─── EXTRACTED INFORMATION

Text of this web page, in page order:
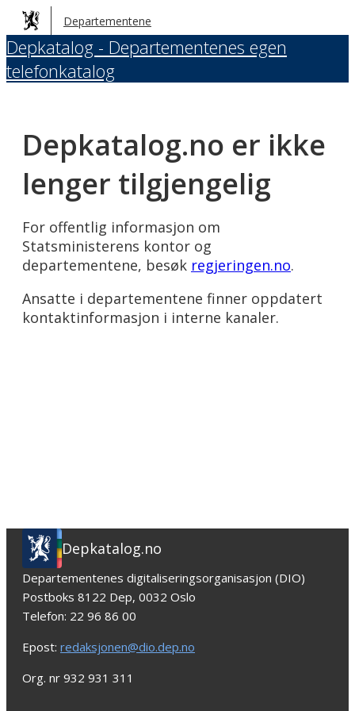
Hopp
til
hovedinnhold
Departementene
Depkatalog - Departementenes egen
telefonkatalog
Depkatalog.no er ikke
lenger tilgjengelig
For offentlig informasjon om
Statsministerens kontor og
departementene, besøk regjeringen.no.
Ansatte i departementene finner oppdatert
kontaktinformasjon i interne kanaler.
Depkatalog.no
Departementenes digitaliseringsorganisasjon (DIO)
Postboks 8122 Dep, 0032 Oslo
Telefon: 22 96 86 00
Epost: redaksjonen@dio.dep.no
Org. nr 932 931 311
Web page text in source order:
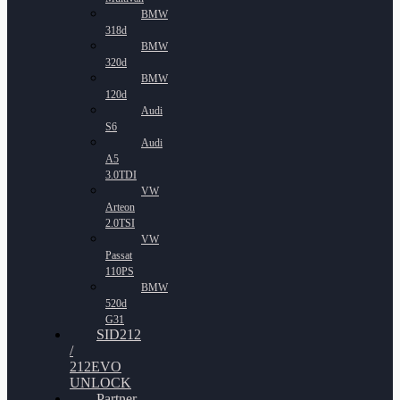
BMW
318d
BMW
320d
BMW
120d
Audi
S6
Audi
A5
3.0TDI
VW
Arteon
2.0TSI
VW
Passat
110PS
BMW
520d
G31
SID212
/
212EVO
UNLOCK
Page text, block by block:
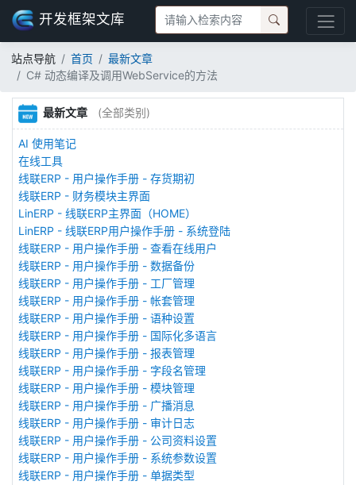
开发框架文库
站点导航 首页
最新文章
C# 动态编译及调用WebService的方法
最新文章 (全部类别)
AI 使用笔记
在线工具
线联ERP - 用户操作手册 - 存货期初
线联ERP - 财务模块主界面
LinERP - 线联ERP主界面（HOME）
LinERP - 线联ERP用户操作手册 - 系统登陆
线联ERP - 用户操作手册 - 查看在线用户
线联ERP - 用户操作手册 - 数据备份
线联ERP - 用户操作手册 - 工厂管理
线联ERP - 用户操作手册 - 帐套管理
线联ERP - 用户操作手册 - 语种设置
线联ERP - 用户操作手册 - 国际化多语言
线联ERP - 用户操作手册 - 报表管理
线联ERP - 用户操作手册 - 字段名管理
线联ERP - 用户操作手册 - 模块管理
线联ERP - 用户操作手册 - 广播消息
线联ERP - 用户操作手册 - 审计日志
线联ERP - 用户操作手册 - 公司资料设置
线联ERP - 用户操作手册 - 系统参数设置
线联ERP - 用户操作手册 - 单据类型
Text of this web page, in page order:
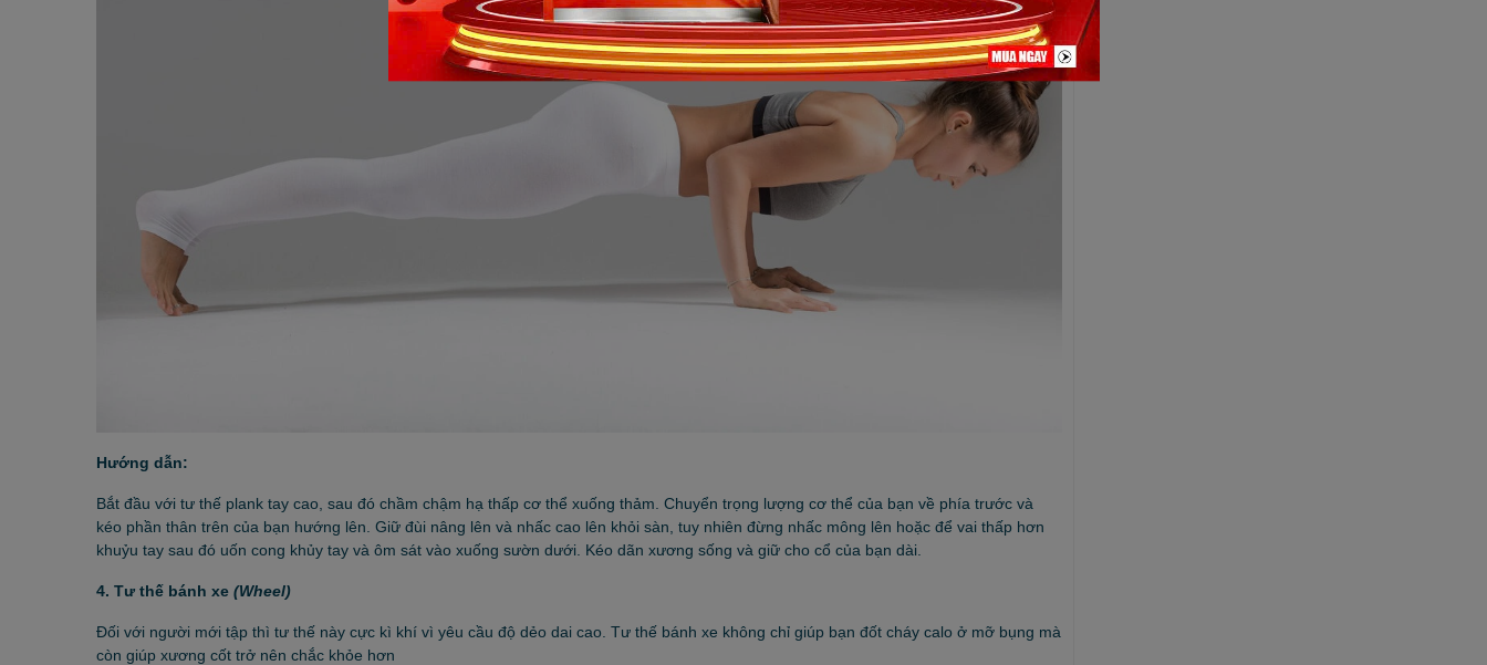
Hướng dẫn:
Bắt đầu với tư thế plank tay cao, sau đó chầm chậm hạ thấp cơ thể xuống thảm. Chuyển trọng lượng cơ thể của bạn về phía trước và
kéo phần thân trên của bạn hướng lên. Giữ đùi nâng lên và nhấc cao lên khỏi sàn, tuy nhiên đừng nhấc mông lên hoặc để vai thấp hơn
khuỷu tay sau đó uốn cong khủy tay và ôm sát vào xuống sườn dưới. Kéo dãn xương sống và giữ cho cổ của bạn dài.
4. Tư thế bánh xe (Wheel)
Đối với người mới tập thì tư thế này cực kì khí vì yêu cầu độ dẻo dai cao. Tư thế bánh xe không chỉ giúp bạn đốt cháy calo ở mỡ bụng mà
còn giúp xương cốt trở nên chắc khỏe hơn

──────
─── EXTRACTED INFORMATION

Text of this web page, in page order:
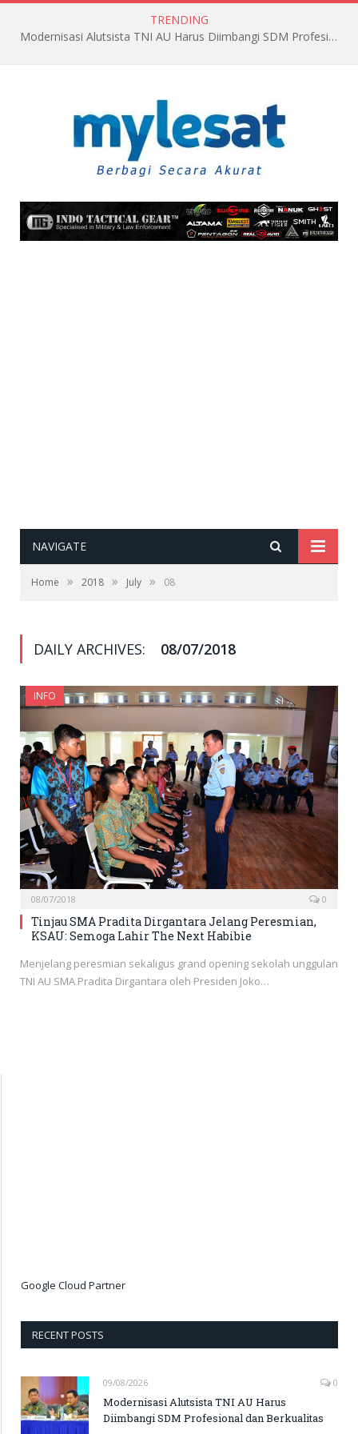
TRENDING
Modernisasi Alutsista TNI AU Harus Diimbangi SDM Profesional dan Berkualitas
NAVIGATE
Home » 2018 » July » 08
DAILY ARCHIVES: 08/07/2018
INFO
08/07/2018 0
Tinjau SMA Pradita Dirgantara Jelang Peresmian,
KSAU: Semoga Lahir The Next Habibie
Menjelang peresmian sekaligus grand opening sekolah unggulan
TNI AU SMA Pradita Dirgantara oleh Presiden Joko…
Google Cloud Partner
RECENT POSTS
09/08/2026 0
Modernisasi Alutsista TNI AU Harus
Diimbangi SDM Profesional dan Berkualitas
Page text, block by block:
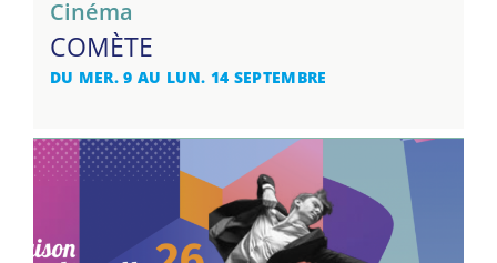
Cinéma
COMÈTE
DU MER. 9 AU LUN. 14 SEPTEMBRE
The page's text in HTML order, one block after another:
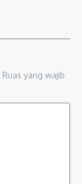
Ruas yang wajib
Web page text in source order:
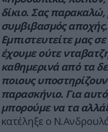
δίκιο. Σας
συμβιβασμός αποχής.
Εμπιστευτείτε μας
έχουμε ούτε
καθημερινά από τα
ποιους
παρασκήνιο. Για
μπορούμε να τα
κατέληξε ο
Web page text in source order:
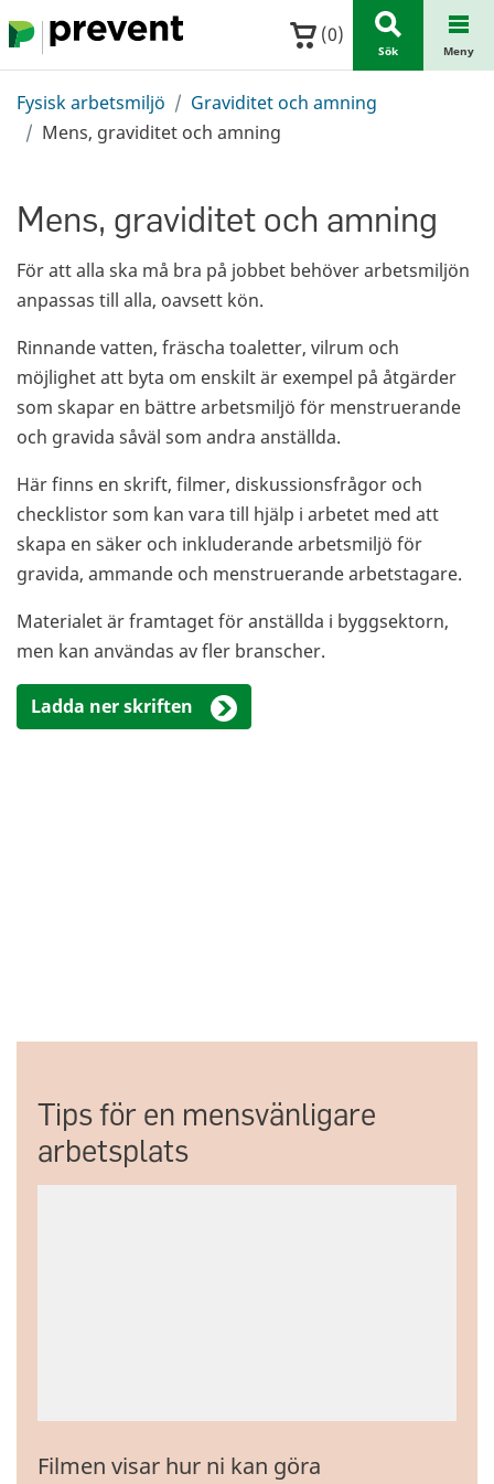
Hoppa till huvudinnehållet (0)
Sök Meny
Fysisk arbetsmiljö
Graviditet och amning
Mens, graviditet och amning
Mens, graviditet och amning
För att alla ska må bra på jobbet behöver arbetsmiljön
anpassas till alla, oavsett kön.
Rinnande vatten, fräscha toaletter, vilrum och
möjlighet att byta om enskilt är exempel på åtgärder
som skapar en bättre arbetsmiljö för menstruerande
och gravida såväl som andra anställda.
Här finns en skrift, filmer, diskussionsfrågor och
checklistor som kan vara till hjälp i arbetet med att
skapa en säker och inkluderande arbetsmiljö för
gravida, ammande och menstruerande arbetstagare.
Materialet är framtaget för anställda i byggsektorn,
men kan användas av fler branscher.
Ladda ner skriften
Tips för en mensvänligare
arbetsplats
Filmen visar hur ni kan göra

──────

▸ **YOUR TASK**: The material above holds pictures; leave them out. Repeat exactly the lines from the one containing "The page's text" through the one containing "anpassas till alla, oavsett kön.", and nothing else.

▸ **ANSWER**:
The page's text in HTML order, one block after another:
Ruas yang wajib
Web page text in source order:
δίκιο. Σας
συμβιβασμός αποχής.
Εμπιστευτείτε μας
έχουμε ούτε
καθημερινά από τα
ποιους
παρασκήνιο. Για
μπορούμε να τα
κατέληξε ο
Web page text in source order:
Hoppa till huvudinnehållet (0)
Sök Meny
Fysisk arbetsmiljö
Graviditet och amning
Mens, graviditet och amning
Mens, graviditet och amning
För att alla ska må bra på jobbet behöver arbetsmiljön
anpassas till alla, oavsett kön.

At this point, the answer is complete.